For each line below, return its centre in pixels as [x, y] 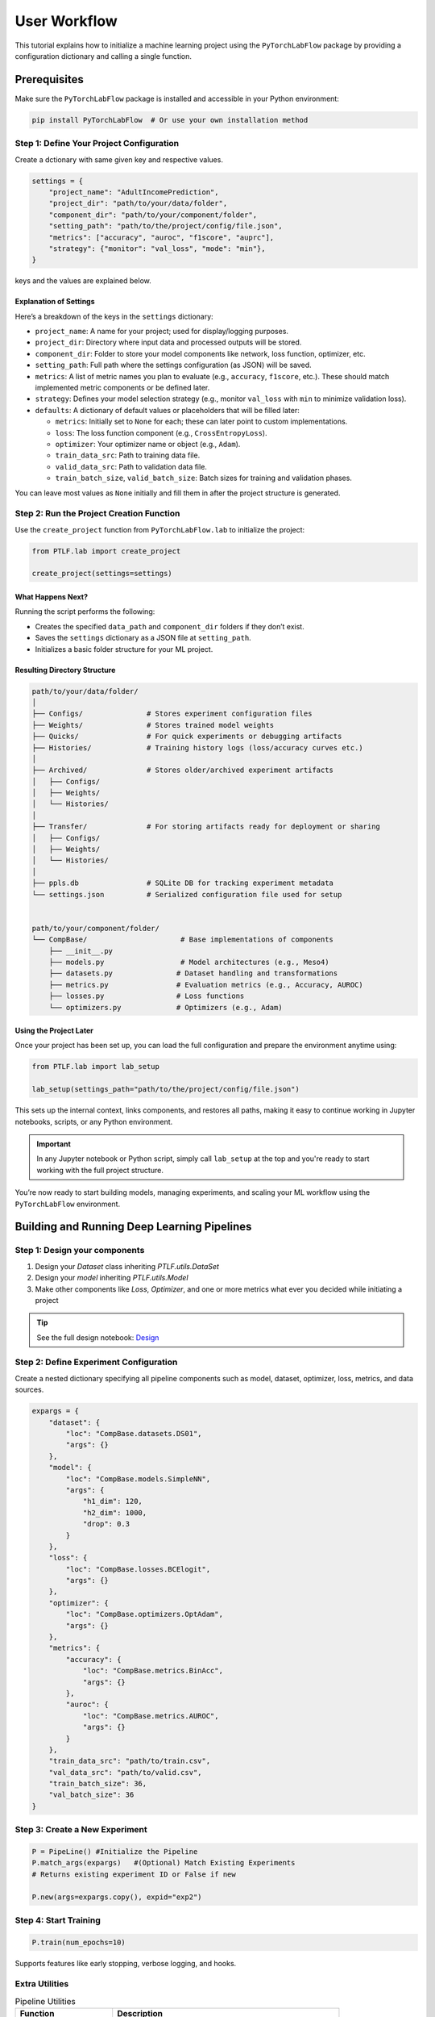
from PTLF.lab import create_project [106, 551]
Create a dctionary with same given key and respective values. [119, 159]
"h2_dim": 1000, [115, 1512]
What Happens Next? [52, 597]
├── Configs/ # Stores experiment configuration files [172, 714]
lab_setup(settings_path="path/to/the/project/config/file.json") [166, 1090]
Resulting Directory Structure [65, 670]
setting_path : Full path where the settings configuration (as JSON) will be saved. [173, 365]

────────

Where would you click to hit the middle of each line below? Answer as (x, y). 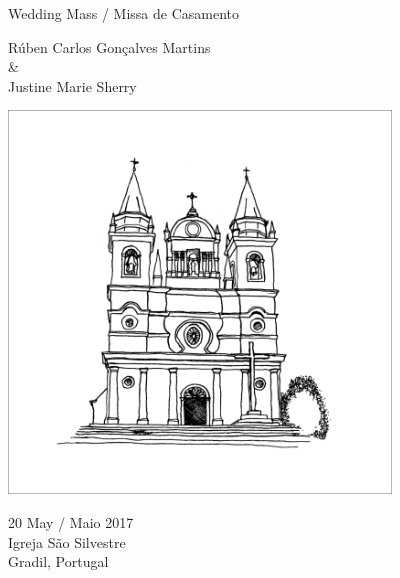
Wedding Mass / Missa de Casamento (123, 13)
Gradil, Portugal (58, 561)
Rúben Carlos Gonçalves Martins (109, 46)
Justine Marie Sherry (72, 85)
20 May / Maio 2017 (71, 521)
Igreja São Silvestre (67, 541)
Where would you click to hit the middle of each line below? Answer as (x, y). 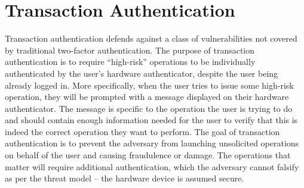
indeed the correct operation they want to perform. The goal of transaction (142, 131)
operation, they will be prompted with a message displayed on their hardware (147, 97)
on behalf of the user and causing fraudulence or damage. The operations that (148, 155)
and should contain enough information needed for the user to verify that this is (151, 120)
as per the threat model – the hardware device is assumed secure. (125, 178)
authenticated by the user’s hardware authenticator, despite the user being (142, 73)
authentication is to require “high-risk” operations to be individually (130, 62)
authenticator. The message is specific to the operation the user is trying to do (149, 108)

────────

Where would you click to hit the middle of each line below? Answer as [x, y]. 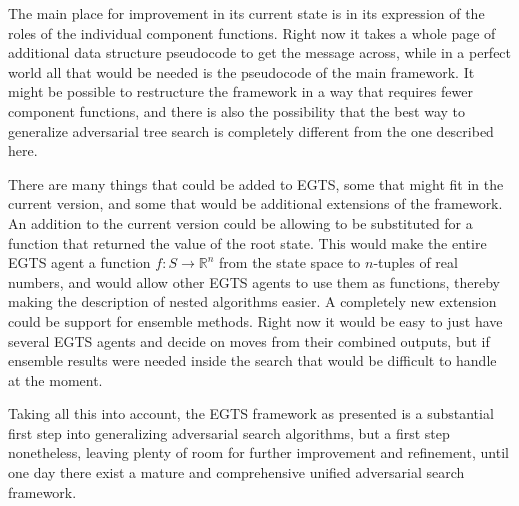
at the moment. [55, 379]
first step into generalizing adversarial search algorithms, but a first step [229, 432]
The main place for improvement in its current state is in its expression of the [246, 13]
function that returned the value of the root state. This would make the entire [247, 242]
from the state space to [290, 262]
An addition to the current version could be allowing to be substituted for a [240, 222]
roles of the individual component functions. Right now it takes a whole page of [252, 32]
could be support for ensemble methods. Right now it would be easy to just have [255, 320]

────────

Retype, exactly and with no pictures, everything above from the line with "Rúben Carlos Gonçalves Martins (109, 46)" down to the line with "authenticator. The message", both included.

Rúben Carlos Gonçalves Martins (109, 46)
Justine Marie Sherry (72, 85)
20 May / Maio 2017 (71, 521)
Igreja São Silvestre (67, 541)
Where would you click to hit the middle of each line below? Answer as (x, y). 
indeed the correct operation they want to perform. The goal of transaction (142, 131)
operation, they will be prompted with a message displayed on their hardware (147, 97)
on behalf of the user and causing fraudulence or damage. The operations that (148, 155)
and should contain enough information needed for the user to verify that this is (151, 120)
as per the threat model – the hardware device is assumed secure. (125, 178)
authenticated by the user’s hardware authenticator, despite the user being (142, 73)
authentication is to require “high-risk” operations to be individually (130, 62)
authenticator. The message is specific to the operation the user is trying to do (149, 108)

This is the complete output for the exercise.